Her sorumluluğu üstleniyorsan, her üstüne gidilmesi gereken konuya kendini siper ediyorsan, kendinden istenmese dahi her taşın altına elini koyuyorsan çilekeş olmamak elinde değil demektir.
Bu dünya da her insanın bir sorumluluğu var. Hepimizin birer ikişer belki de daha fazla misyonu var. Anne, eş çalışan, patron, baba, yönetici, öğrenci, oğul ve daha birçoğu. Bu sıfatların her biri veya birçoğuna sahibiz. Ancak fazlasını üstlenmek veya üstlenmek zorunda olduğumuzu hissetmek kolaylık değil, aksine hayatın tüm yükünü sırtlanmaya çalışmak gibidir. Yorucudur, huzursuz edicidir.
Bir ev hanımının, aynı zamanda eşinin, çocuğunun sorumluluklarını da yüklenmesi, ona görev olarak addedilmeyen yükümlülükleri sırtlanması hayatını zorlaştıracaktır. Bir kişilik değil, çok kişilikli hayat çileye dönüşecektir.

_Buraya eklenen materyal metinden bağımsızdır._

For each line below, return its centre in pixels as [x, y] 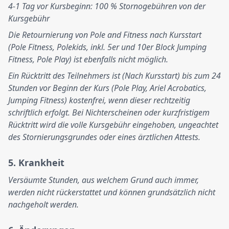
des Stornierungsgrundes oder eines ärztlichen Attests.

Bir ev hanımının eşinin sorumluluklarını da alarak söz gelimi evde akıtan bir çeşmenin tamiratını üstlenmesi ve bunun üzerinden yükümlülüklerinin zorluğundan dert yanması, çilekarlığına bir çentik daha eklenmesine yol açar. Çocuğunu okul servisi ile gönderebileceği halde, her sabah kendisi okula bırakarak çilekarlığına bir çentik daha eklenir. Her hafta bir yardımcı evine geldiği halde uzun çalışma saatleri sonunda evinde temizliğe başlar. Bir çentik daha. İşyerinde kendisine verilmeyip arkadaşına verilen vazifenin de sorumluluğunu alarak bir çentik daha ekler.
Hayatının her alanında vücuduna eklediği çentiklerle artık ayağa kalkamaz bir hale gelmiştir. Sorumluluklarını azaltması, artık üzerine yük olmayan konular üzerinde zihnini yormaması tüm çevresi tarafından öğütlenirken o bunu yapamaz. Çünkü sorumluluk alma bilincinin altında bu duruma hizmet eden bir gerçek vardır. Çilekarlıkla beslenir, güçlenir. Çilekar ve fedakar olan kişi sırtlandığı yük ile tüm güçlü hisseder.
Çilekar annenin çilekar çocuğu olarak yetişmiş, sırtlandığı yük nispetinde varlığı onaylanmış bir çocuktur aslında o. Ve hayatında ki herkes için bir şeyleri sırtlanma çabasını hayat boyu devam ettirecek, çilekar kadın/adam olacaktır.